Christ brings clarity.

“The terrible thing, the almost impossible thing, is to hand over your whole self- all your wishes and precautions- to Christ. But it is far easier than what we are all trying to do instead. For what we are trying to do is to remain what we call ‘ourselves’, to keep personal happiness as our great aim in life, and yet at the same time be ‘good’. We are all trying to let our mind and heart go their own way- centered on money or pleasure or ambition- and hoping, in spite of this, to behave honestly and chastley and humbly. And that is what Christ warned us you could not do. As He said, a thistle cannot produce figs. If I am in a field that contains nothing but gras-seed, I cannot produce wheat. Cutting the grass down may keep it short: but I shall still produce grass and no wheat. If I want to produce wheat, the change must go deeper than the surface. I must be ploughed up and re-sown.

That is why the real problem of the Christian life comes where people do not usually look for it. It comes the very moment you wake up each morning. All your wishes and hopes for the day rush at you like wild animals. And the first job each morning consists of simply shoving them all back; in listening to that Other Voice, taking that other point of view, letting that other Larger, Stronger, Quieter life come flowing in. And so on, all day. Standing back from all your natural fussings and frettings coming in and out of the wind.

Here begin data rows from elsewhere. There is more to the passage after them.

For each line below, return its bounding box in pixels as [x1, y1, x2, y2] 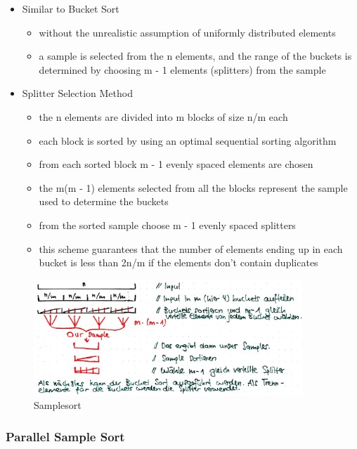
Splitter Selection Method [22, 86, 133, 100]
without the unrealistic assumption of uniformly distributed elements [39, 25, 336, 39]
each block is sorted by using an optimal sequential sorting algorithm [39, 133, 337, 148]
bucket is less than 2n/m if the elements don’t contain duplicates [39, 255, 318, 270]
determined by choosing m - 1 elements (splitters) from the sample [39, 62, 326, 77]
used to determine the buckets [39, 194, 169, 209]
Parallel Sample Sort [6, 427, 125, 445]
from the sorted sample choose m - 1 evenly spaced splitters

We can only do it for moments at first. But from those moments the new sort of life will be Spreading through our systems: because now we are letting Him work at the right part of us. It is the difference between paint, which is merely laid on the surface, and a dye or stain which soaks right through.

What we have been told is how we men can be drawn into Christ- caan become part of that wonderful present which the young Prince of the universe wants to offer to His father- that present which is Himself and therefore Us IN Him. It is the only thing we were made for. And there are strange, exciting hints in the Bible that when we are drawn in, a great Many things in nature will begin to Come Right.”

Lewis

Lately, I have been struggling in giving God my whole heart. It is so difficult sometimes to completely die to myself and simply put my full trust in Christ. I know His will is perfect [His weakness is stronger than our strongest times, etc] but sometimes it is difficult to come to grips with the fact that I am so insignificant. I have been praying for wisdom in situations, and right now don’t know 100% where to go. But who would I be if I knew the right thing to do on my own? My desire is to follow Christ, to be more Christ-like, to share Christ with the world. The other night, Alex asked me, what would I do if I could do anything with my life? Where would I go…What would my profession be? I’ve been asked the question numerous times- too many to even count. But in my heart, my truest passion that is held dear to my heart is serving others. It’s being the one to go out of her way to make the lives of others easier. It’s putting myself down to a servant level in order to bring others up. And, in my heart, I feel led to Africa or India. And, I think it must be God because I don’t know how I would go about getting there, yet my heart still pulls me there a bit. To become a doctor is enough of a lofty goal, but to go to a foreign country to be a practicing doctor while spreading the Gospel? This is clearly something that can only be accomplished with God’s help. And, if it is His will, I have no doubts that He will make a way for it to happen. But what I do find myself doubting is WHAT the heck I am meant to do…And I suppose I will continue to be in the dark until I start putting all of my trust in God’s plan. In the short term, wisdom is also needed in other areas…lately I’ve been feeling things that I never have before. And honestly, that’s terrifying. I wonder what God’s purpose is in putting certain people in our lives. I’m sure they are there for a reason…and for us to learn something. And grow closer to Him in the process. And to not give up. And to pray without ceasing! The power of prayer is….incredible. My 4 that I have been praying for, I am seeing God working when I spend time praying for them! And that is so refreshing. I am so overjoyed and cannot help but smile when I see Him blessing them.
God, you are faithful. Help me to be faithful to Your ways.